Food Talk
Good old pakoras

Tasty and inexpensive, a plateful of pakoras remains a popular snack, says Pushpesh Pant

IN the South, they call them bhajiya and in Bengal the term bhaja refers to a close cousin — eaten as a starter not a snack. The daintier version is the pakori but now we are getting used to what some years ago seemed unnecessarily crude — pakora.

(In our youth, this word was reserved for the bread pakora — a potato mash-filled sandwich that provided succour to the not so well heeled hungry in hostel messes and factory canteens or to identify the non-veg intruder into an essentially vegetarian domain the chicken pakora).

What one misses the most are the life-restoring chai-pakori sessions in tea-shacks by the roadside while trekking in the hills. Countless generations of sturdy hill soldiers have proceeded to the battlefront (or returned from there) fortified by piping hot pakori, topped with pungent raita, at Koshi and Garam Pani.

Bhajiya special


Bananas raw 6-8
Besan 1 cup
Oil to deep fry
Salt to taste


Peel and slice the bananas diagonally, not very thickly. Prepare a batter of medium thick consistency. Add salt. Stir well. Heat oil in a deep thick bottomed pan till it reaches smoking point then reduce heat. Dip banana chips in the batter to coat these well and fry in small batches till golden. Remove and drain excess oil by placing these on kitchen towels/ paper napkins. Serve hot.

Never did a monsoon pass before we had gorged on the crisply fried snacks but how times change. This year we have had to cope with an unexpected ban. The girth has shown no signs of stopping its expansion and family and friends have consumed sadistically before our eyes our due.

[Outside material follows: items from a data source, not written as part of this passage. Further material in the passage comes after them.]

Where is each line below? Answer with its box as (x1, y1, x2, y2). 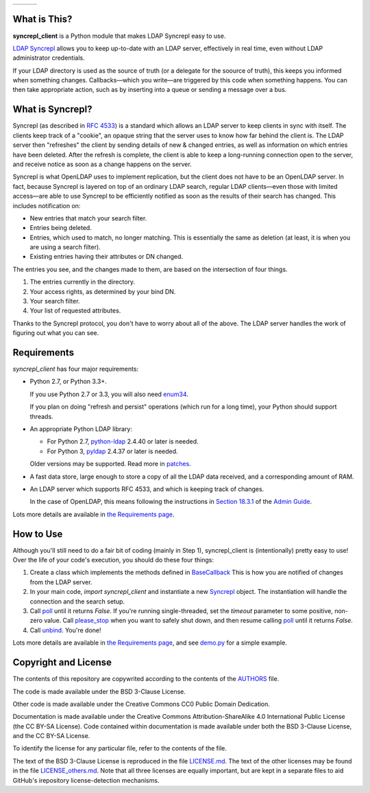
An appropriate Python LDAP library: (29, 425, 133, 433)
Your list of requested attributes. (29, 306, 121, 315)
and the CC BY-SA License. (12, 732, 90, 740)
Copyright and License (12, 656, 112, 669)
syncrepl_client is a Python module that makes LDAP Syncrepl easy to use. (12, 32, 226, 40)
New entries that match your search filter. (29, 214, 147, 222)
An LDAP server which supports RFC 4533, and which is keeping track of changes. (29, 485, 264, 493)
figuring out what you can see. (12, 329, 99, 337)
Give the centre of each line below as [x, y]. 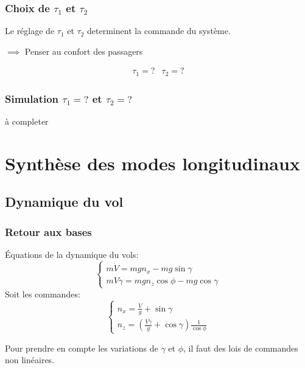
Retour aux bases [48, 231]
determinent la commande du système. [159, 31]
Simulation [32, 98]
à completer [27, 121]
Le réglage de [30, 31]
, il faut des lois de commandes [241, 348]
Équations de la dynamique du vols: [72, 255]
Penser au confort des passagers [84, 51]
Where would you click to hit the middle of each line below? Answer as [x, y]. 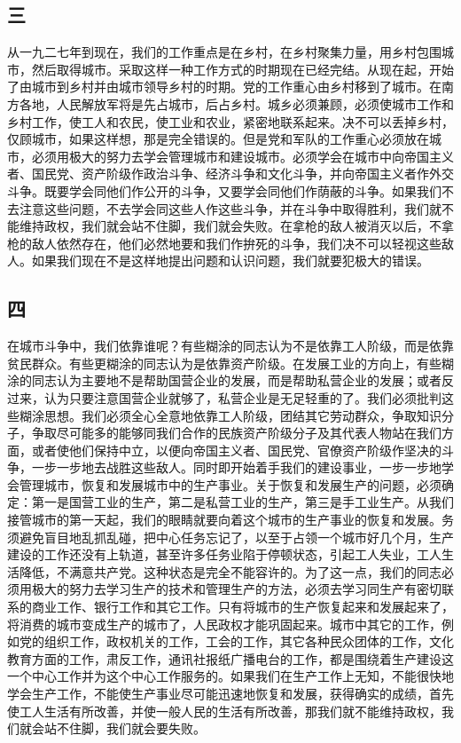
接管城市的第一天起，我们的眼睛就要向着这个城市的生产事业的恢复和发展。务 [230, 520]
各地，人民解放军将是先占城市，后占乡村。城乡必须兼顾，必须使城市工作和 [236, 103]
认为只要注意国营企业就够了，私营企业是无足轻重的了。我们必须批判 [242, 397]
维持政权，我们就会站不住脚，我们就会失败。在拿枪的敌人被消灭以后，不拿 [236, 226]
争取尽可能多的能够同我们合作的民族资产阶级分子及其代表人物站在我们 [236, 433]
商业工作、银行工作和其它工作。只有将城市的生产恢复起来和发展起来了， [242, 607]
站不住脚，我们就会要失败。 [125, 728]
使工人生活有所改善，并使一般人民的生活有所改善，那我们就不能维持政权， [224, 711]
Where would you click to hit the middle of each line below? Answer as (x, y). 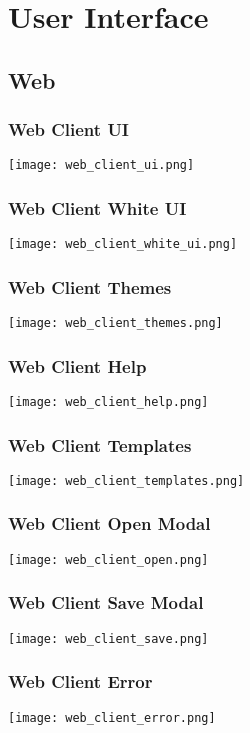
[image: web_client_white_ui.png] (123, 244)
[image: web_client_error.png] (112, 717)
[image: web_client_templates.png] (126, 480)
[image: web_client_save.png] (108, 638)
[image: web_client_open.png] (108, 559)
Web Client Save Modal (106, 602)
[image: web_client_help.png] (108, 402)
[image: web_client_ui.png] (101, 165)
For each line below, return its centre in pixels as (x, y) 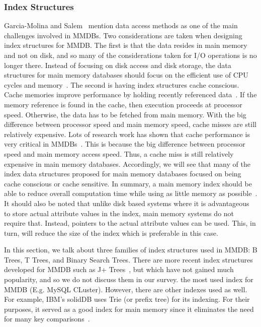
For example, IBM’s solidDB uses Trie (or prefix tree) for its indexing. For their (127, 299)
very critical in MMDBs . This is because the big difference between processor (125, 144)
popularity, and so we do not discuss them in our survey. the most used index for (129, 279)
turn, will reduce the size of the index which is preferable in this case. (111, 233)
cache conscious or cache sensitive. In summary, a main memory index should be (128, 183)
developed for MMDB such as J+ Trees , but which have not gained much (119, 269)
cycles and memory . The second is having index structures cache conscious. (122, 84)
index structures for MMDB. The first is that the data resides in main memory (126, 45)
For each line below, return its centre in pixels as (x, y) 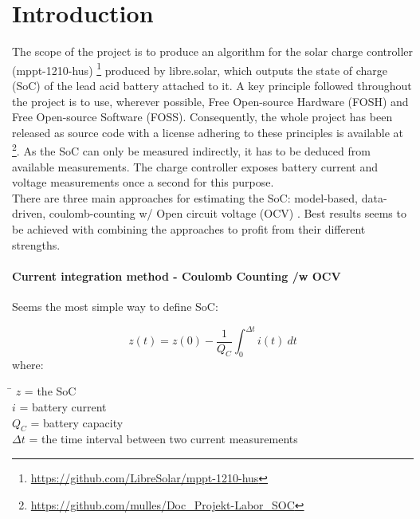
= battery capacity (77, 422)
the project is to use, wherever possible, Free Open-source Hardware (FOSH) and (210, 101)
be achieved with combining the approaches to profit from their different (189, 228)
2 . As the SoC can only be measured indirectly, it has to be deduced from (191, 149)
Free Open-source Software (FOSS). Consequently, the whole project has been (202, 117)
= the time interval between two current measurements (163, 439)
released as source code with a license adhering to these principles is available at (208, 132)
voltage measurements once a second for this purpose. (143, 182)
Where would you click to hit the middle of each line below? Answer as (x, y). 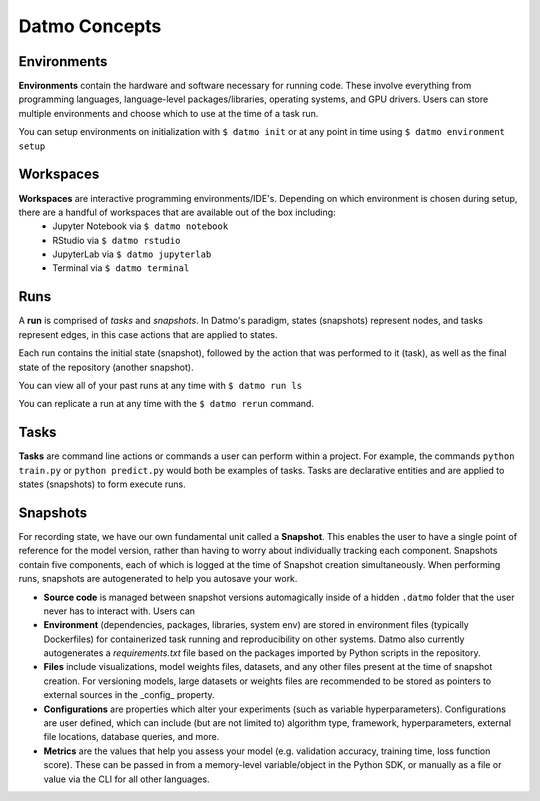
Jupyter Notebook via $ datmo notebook (140, 226)
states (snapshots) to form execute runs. (102, 484)
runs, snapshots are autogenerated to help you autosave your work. (158, 579)
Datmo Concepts (90, 26)
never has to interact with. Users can (119, 611)
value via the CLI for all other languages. (126, 779)
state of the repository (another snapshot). (106, 367)
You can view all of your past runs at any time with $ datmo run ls (160, 385)
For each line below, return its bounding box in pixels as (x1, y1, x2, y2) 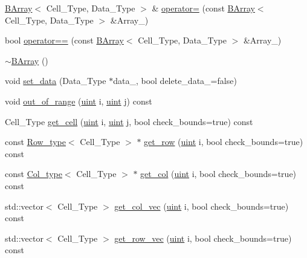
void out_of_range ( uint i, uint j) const (5, 94, 152, 107)
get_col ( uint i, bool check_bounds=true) (140, 167, 297, 180)
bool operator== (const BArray (5, 34, 124, 47)
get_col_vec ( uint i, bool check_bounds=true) (114, 199, 289, 212)
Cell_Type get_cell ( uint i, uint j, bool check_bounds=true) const (5, 115, 253, 127)
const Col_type (5, 167, 62, 180)
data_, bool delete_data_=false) (113, 74, 237, 87)
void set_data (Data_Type (5, 74, 106, 87)
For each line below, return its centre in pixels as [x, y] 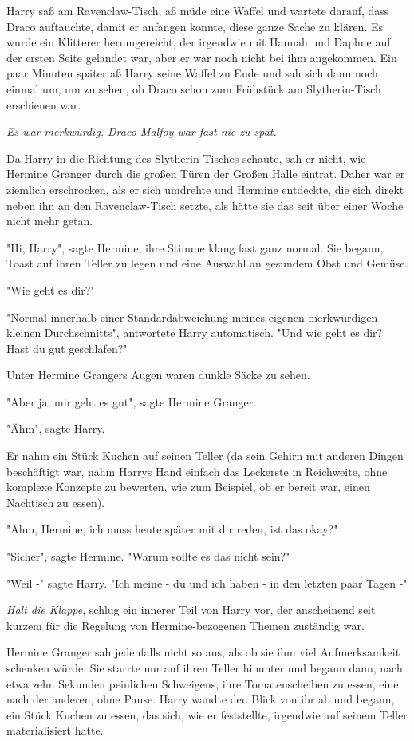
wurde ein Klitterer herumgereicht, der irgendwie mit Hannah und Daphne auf [199, 42]
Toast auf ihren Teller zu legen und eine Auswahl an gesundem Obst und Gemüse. [207, 263]
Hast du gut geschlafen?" [67, 348]
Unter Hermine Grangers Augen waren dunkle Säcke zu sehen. [158, 375]
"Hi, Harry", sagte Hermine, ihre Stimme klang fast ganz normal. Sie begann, [195, 247]
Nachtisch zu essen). [56, 502]
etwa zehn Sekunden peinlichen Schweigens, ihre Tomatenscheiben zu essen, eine [203, 683]
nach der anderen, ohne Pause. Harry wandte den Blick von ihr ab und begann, [201, 699]
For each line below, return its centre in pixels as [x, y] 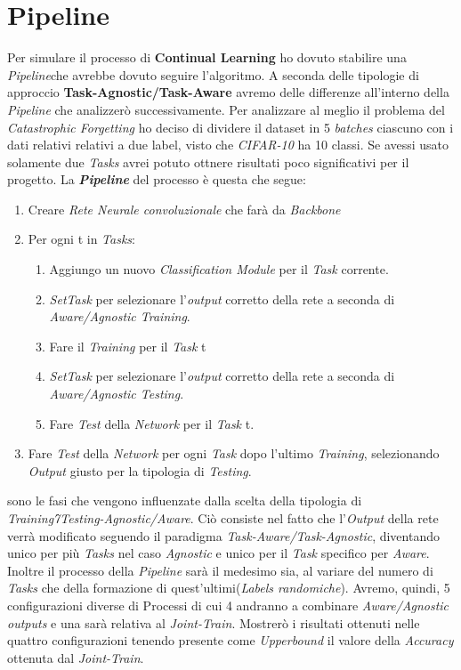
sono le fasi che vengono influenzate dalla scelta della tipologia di [185, 500]
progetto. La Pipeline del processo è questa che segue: [157, 179]
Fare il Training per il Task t [128, 346]
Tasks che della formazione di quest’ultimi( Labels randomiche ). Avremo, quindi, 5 [229, 588]
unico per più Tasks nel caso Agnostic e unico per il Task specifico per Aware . [218, 553]
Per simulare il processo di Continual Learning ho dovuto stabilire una [207, 57]
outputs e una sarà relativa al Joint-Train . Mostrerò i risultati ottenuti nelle [214, 622]
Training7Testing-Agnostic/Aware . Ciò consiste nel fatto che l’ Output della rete [223, 518]
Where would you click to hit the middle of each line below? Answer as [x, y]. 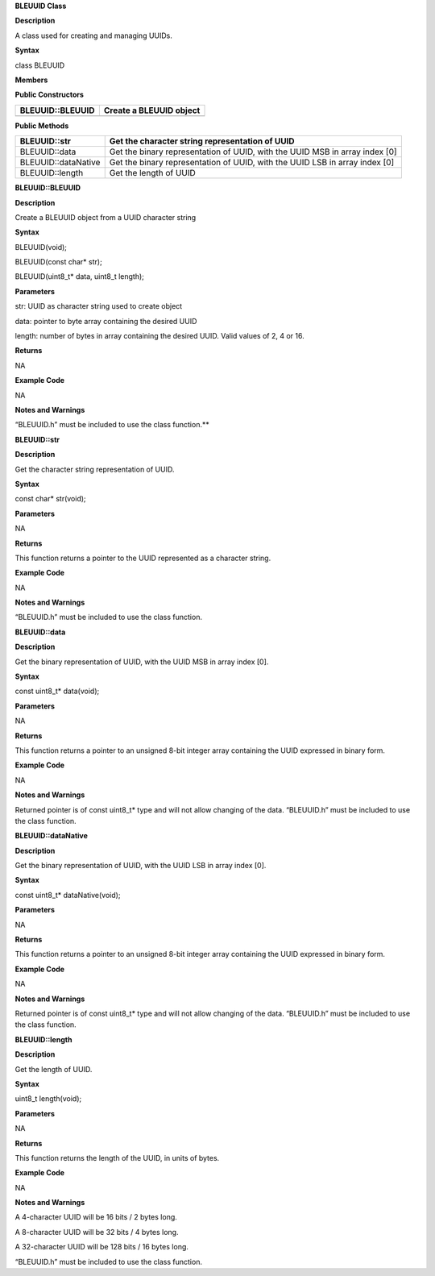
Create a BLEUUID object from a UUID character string [106, 217]
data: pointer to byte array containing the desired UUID [106, 321]
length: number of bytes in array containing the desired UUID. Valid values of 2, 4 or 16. [160, 336]
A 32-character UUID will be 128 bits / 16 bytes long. [102, 1247]
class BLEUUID [40, 65]
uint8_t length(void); [48, 1099]
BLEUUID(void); [41, 247]
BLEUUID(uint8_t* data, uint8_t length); [79, 276]

There is the baked samosa but no substitute yet in sight for the old-fashioned deep-fried pakora. For the past few days, with the monsoon receding, hopes too have begun to fade of splurging stealthily on the street side. Come to think of fit, not many kiosks specialising on this noble snack survive in the Capital. There was a time when Malik’s, hidden behind the Regal Cinema building, served delicious paneer pakora and in Vinay Nagar, later renamed to be politically correct Sarojini Nagar, there was the corner shop tempting passers by on the Ring Road with mega-pakora prepared in season with gobhi and palak. The signage there, alas, now announces a fruit juice outlet. Gone it seems are the days when a plate of mixed pakora was with a hot cuppa was the birthright of even the most unwelcome guest.

This was fastest of the fast food prepared at home — tasty, nutritious and inexpensive. Don’t get me wrong — the most memorable pakora/pakori requires considerable culinary skill.

Long hours of practice make a difficult task look easy. First, the batter has to be of the right consistency neither too thick nor thin. A transparent drape that befits the delicate Japanese tempura looks shamelessly flimsy and certainly inadequate for the deshi damsel.

There are artistes who spike the mixed (gram-flour plus rice flour) batter with ajwain and untold exotica; then the oil has to be at just the right temperature to render the pakora golden, not brown, and finally the fried stuff has to be drained off all excess fat before serving.

A generous sprinkling of homemade — not the readymade tartaric-laden chaat — masala never hurt anyone.

We have been fantasising a lot about the various pakora we have tasted — baigan, aloo, pyaz, methi, mirchi, torai and yes, even rhododendron flowers. Now the time for the confession — we did cheat once this season and indulged to our hearts content the banana fritters offered by a Malayali friend. The no-frills basic beauty took our breath away.